On current performance, Ottis Gibson still needs to do a lot of work to make the Proteas ready for next year’s World Cup. (Gallo Images)

At the conclusion of their recent white-ball tour to Australia, Proteas coach, Ottis Gibson, and captain, Faf du Plessis, declared their satisfaction with the status quo of the ODI squad.  Both admitted that the team is not the finished product yet but that they are happy with the preparations for next year’s World Cup in England.

Except for the fast bowlers, I’m not so sure.

The Proteas have played sixteen ODI’s this year.  (There will be no more in 2018 before a five-match ODI series at home against Pakistan from 19 to 30 January 2019.)  In a six-match series against India in South Africa in February, the Indians completely outplayed the Proteas. They won the series 5-1 and became the first Indian touring team to win an ODI series in South Africa.

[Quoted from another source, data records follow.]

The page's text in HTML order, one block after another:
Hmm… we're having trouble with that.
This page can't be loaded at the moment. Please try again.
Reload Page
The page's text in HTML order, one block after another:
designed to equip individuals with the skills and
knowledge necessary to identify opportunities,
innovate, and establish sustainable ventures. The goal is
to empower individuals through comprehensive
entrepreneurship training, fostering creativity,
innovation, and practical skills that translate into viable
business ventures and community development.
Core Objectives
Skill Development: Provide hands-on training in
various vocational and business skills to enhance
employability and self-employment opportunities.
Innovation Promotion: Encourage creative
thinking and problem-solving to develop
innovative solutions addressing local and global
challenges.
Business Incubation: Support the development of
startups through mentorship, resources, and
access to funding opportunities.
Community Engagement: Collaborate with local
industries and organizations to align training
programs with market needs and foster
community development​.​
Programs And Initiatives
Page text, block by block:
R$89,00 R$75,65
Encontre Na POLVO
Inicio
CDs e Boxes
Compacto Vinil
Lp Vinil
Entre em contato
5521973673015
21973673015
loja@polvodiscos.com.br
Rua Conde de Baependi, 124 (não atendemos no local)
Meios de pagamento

In July/August the Proteas beat Sri Lanka 3-2 in an away series.  It might sound impressive but Sri Lanka is a poor side at the moment.  They have never been the same since the retirement of Muttiah Muralitharan and their current team is probably their weakest since winning the World Cup in 1996.  In September the Proteas beat Zimbabwe at home 3-0, albeit rather stutteringly.  Again not much should be read into this victory because, well, it’s Zimbabwe.

The 2-1 series win in Australia is impressive.  With the ball-tampering saga still rankling and the suspension of Steve Smith, David Warner and Cameron Bancroft still in place, Australia is going through their worst crisis since the Packer circus.  But take nothing away from the Proteas.  No matter what, there is no such thing as a weak Australian team; beating them at home in any format is a big achievement.

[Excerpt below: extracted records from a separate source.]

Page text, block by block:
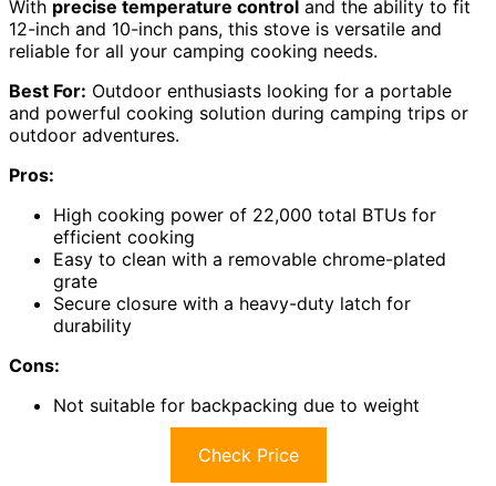
With precise temperature control and the ability to fit
12-inch and 10-inch pans, this stove is versatile and
reliable for all your camping cooking needs.
Best For: Outdoor enthusiasts looking for a portable
and powerful cooking solution during camping trips or
outdoor adventures.
Pros:
High cooking power of 22,000 total BTUs for
efficient cooking
Easy to clean with a removable chrome-plated
grate
Secure closure with a heavy-duty latch for
durability
Cons:
Not suitable for backpacking due to weight
Check Price

The three leading fast bowlers, Dale Steyn, Kagiso Rabada and Lungi Ngidi, were very good Down Under and could lead the Proteas attack next year.  The back-up fast bowlers are problematic, however.  Andile Phehlukwayo only flatters to deceive.  He is a great talent but is he at 22 years of age ready for the World Cup stage..?  Dwaine Pretorius simply isn’t good enough for international cricket.  The Proteas have about six months to find a better fast-bowling, allrounder option.

As always, Imran Tahir was good in Australia.  But apart from him there is no one else you can take to the World Cup with confidence.  As with Pretorius, Tabraiz Shamsi simply isn’t good enough to play international cricket.  In my opinion, too much is being made of having spin variety – one who takes it away from right-handers, one who does a holding job, another who is a wrist spinner, etc., etc.  South Africa simply haven’t got (and have never had) the spin-bowling stocks to be that picky.  They should select the best white-ball spinner after Tahir, whatever his discipline, and back him.  Time for Keshav Maharaj, I’d say.

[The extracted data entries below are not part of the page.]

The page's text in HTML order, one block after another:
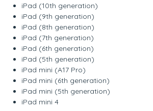
iPad (10th generation)
iPad (9th generation)
iPad (8th generation)
iPad (7th generation)
iPad (6th generation)
iPad (5th generation)
iPad mini (A17 Pro)
iPad mini (6th generation)
iPad mini (5th generation)
iPad mini 4
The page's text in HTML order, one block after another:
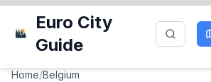
Euro City
Guide
Home/Belgium

The biggest problem area though is the batting.  Du Plessis and David Miller performed well in Australia, but for the rest there was nothing to write home about.  A lot is being made of the return from injury of Hashim Amla and JP Duminy, but I’m not so sure whether they will make the difference.  Firstly, both carry the scars of previous failed World Cup campaigns.  Secondly, there were signs before his injury that Amla isn’t the player he used to be.  Of course, I would love it he proves me wrong.  On the other hand, Duminy was the best batsman on the Sri Lankan tour and also gives you the option of an extra spin bowler.  He could strengthen the middle order.

Most worrying for Gibson and Du Plessis must be the form of Quinton de Kock.  De Kock has struggled of late, in all formats, and one cannot think of any innings of substance he has played recently.  Being the first choice wicketkeeper doesn’t make the problem any easier.  A misfiring De Kock will put a serious dent in the Proteas’ World Cup chances.  Fortunately the converse is also true for De Kock; so the Proteas will have to stick with him and hope he finds his magic touch.

With the brilliance of AB de Villiers there for all to see in the Mzansi Super League, it is no small wonder that the talk of a World Cup return just doesn’t want to go away.  One swallow doesn’t make the summer, but it does look like De Villiers could be the one missing jigsaw piece standing between South Africa and a realistic chance at the World Cup.